Start of RECORD SET

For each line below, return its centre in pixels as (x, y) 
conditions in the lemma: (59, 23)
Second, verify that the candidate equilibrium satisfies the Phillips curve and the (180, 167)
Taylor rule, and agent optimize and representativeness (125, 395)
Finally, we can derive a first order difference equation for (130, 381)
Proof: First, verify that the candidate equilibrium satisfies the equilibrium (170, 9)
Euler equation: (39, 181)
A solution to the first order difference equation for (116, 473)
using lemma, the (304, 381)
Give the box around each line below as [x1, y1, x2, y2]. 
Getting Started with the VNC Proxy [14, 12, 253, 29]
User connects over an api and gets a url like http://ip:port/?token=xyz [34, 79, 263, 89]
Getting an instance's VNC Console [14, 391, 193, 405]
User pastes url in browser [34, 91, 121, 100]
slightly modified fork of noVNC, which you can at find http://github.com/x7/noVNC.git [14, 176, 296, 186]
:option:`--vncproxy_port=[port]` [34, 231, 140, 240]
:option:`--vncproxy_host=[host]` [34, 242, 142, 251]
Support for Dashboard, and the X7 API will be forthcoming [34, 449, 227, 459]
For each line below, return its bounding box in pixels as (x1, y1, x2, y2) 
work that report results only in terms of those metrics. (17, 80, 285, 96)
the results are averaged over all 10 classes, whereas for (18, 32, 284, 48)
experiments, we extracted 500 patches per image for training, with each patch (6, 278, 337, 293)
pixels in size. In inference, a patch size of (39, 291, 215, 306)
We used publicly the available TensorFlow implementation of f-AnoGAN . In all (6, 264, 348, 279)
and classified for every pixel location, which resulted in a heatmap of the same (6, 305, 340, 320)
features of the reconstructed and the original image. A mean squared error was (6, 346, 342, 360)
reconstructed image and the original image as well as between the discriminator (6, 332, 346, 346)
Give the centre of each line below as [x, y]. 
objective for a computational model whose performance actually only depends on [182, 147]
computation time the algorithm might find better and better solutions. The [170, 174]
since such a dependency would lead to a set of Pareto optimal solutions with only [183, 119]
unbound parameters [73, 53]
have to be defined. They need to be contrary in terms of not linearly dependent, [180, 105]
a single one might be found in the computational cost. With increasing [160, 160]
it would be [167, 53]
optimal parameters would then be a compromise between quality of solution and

End of RECORD SET

■ **ASSIGNMENT**
Only lines that contain the string "return" count; pick each one out of the records and copy it.

■ **SOLVED EXERCISE**
For each line below, return its centre in pixels as (x, y) 
For each line below, return its bounding box in pixels as (x1, y1, x2, y2) 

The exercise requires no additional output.